+++ Dataset excerpts
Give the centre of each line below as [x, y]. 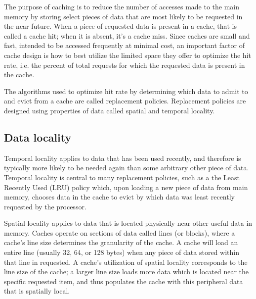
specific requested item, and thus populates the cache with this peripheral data [124, 281]
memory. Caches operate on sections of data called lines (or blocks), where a [120, 232]
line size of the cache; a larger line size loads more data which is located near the [127, 272]
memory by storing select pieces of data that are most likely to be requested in [123, 16]
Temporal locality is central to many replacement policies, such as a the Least [122, 177]
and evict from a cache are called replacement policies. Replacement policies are [125, 101]
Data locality [38, 137]
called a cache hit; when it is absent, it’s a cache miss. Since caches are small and [127, 35]
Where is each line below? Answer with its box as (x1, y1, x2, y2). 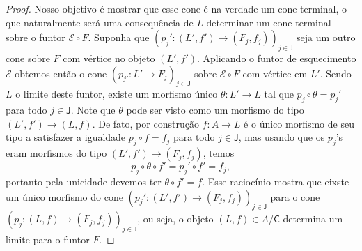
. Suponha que (88, 30, 150, 45)
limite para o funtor (6, 232, 90, 247)
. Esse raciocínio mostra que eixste (202, 174, 349, 188)
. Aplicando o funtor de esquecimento (196, 50, 356, 65)
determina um (283, 211, 343, 226)
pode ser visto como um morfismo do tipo (126, 102, 304, 117)
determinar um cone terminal (206, 15, 331, 29)
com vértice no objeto (63, 50, 155, 65)
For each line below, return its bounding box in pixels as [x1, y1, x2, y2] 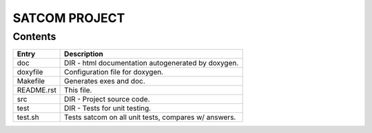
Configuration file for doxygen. [64, 68, 164, 77]
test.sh [17, 112, 39, 122]
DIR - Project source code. [64, 94, 150, 104]
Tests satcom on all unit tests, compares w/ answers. [64, 112, 236, 122]
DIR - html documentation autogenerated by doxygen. [64, 59, 239, 68]
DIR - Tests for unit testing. [64, 103, 152, 113]
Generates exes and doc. [64, 76, 145, 86]
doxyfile [17, 68, 43, 77]
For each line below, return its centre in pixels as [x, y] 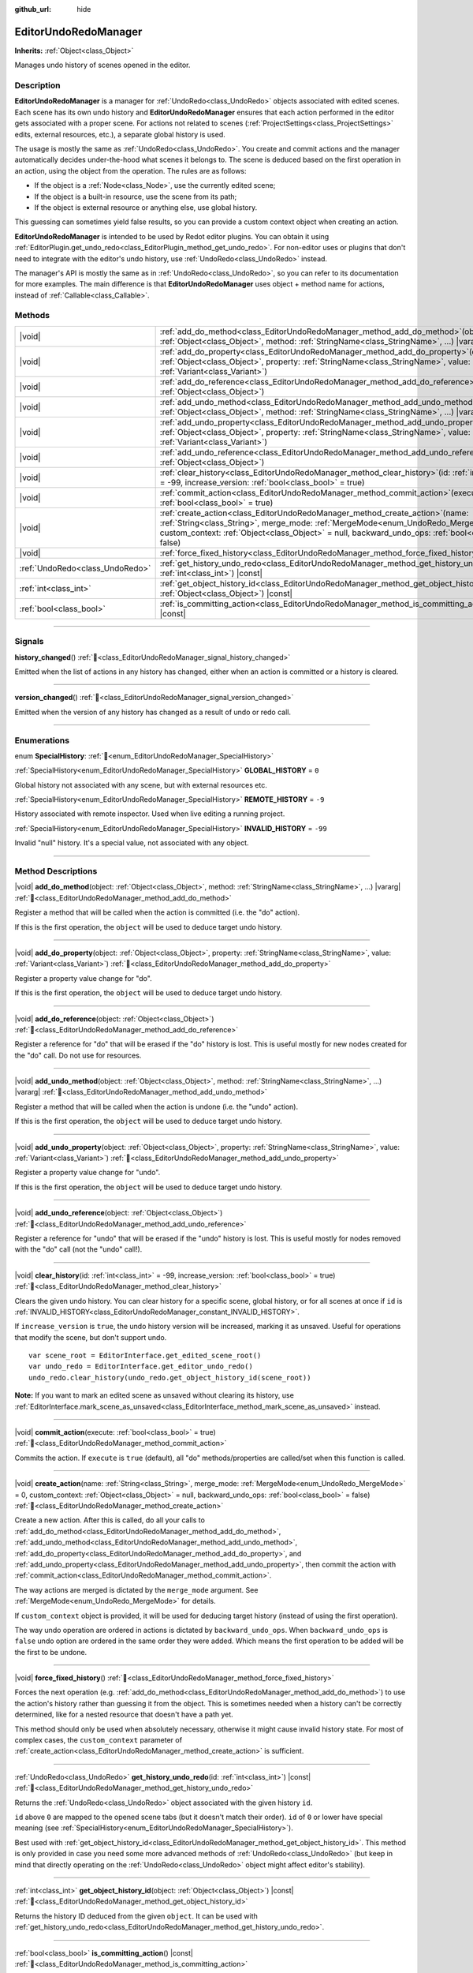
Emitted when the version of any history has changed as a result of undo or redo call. [153, 712]
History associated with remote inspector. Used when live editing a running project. [150, 814]
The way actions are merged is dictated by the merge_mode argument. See [136, 1589]
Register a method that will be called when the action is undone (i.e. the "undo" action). [156, 1106]
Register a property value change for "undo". [88, 1173]
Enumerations [42, 740]
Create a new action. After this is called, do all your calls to [110, 1520]
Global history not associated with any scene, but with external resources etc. [141, 784]
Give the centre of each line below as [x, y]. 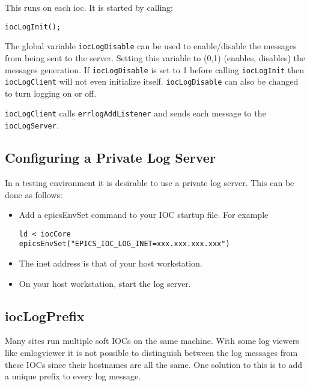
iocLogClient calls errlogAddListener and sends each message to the [135, 113]
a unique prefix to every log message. [73, 376]
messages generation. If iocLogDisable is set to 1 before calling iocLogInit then [154, 69]
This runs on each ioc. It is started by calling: [89, 7]
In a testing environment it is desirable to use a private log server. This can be [150, 182]
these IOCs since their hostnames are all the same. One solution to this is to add [153, 364]
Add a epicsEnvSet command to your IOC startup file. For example [144, 215]
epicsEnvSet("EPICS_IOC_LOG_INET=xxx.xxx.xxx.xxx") [124, 244]
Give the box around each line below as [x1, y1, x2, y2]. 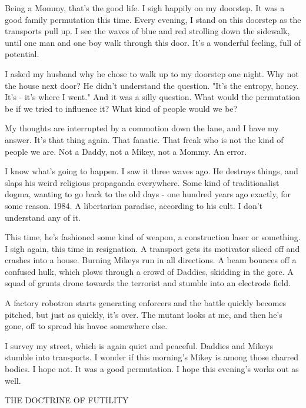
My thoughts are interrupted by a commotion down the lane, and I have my [5, 122, 279, 134]
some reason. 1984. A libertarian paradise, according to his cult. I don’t [5, 199, 263, 211]
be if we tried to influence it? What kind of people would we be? [5, 102, 238, 114]
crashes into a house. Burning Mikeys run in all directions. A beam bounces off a [5, 254, 297, 266]
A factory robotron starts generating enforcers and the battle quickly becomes [5, 297, 287, 309]
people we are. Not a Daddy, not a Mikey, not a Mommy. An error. [5, 145, 247, 157]
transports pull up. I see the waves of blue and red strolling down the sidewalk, [5, 25, 290, 37]
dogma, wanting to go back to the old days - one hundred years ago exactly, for [5, 188, 291, 200]
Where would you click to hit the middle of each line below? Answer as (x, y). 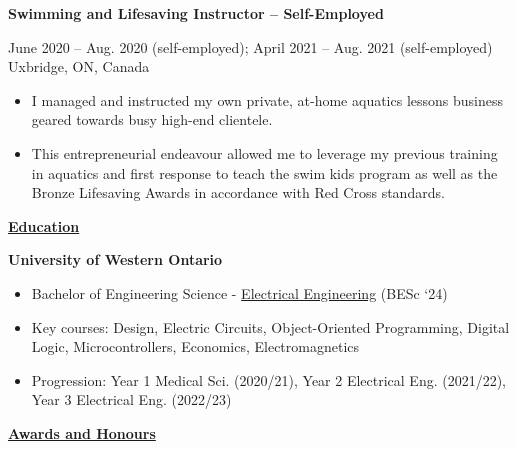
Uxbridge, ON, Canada (79, 66)
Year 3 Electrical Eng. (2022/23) (131, 399)
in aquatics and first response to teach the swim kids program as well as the (264, 172)
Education (44, 225)
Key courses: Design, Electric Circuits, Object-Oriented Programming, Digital (270, 326)
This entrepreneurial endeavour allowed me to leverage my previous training (264, 152)
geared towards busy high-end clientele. (152, 119)
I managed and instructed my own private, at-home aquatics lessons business (267, 99)
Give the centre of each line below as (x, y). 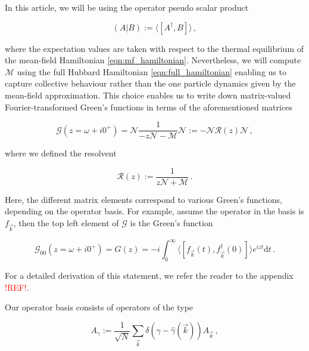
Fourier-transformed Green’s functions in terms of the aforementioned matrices (149, 107)
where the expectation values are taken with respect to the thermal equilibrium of (154, 48)
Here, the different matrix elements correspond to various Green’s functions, (143, 199)
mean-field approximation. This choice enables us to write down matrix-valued (148, 95)
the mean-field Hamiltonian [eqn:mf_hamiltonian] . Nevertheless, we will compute (153, 60)
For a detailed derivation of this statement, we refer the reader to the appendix (149, 275)
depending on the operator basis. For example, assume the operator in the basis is (154, 211)
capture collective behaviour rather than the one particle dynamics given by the (150, 83)
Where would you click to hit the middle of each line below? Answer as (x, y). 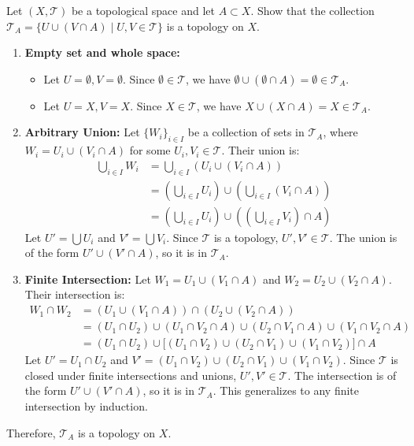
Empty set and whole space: (102, 52)
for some (150, 150)
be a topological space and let (143, 10)
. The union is (363, 237)
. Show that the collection (312, 10)
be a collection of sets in (246, 132)
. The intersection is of (342, 375)
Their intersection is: (75, 294)
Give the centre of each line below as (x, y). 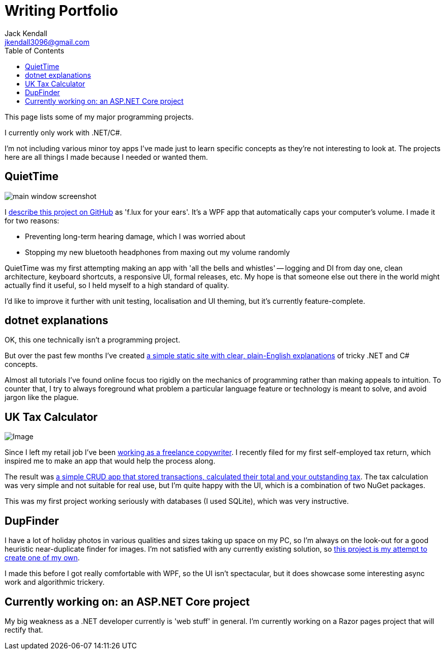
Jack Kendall (26, 33)
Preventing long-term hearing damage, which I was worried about (135, 236)
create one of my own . (42, 558)
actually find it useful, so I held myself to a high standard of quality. (117, 285)
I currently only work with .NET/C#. (63, 132)
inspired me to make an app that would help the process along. (110, 461)
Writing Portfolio (62, 11)
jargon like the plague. (42, 397)
++++++
▶ [Problem details]: Above are some entries. Restate word for word the lines from the one holding "pode ser visto" through the one holding "doxyfile [17, 68, 43, 77]", but not the pictures.

▶ [Output of the task]:
pode ser visto como um morfismo do tipo (126, 102, 304, 117)
determinar um cone terminal (206, 15, 331, 29)
com vértice no objeto (63, 50, 155, 65)
For each line below, return its bounding box in pixels as [x1, y1, x2, y2] 
Configuration file for doxygen. [64, 68, 164, 77]
test.sh [17, 112, 39, 122]
DIR - Project source code. [64, 94, 150, 104]
Tests satcom on all unit tests, compares w/ answers. [64, 112, 236, 122]
DIR - html documentation autogenerated by doxygen. [64, 59, 239, 68]
DIR - Tests for unit testing. [64, 103, 152, 113]
Generates exes and doc. [64, 76, 145, 86]
doxyfile [17, 68, 43, 77]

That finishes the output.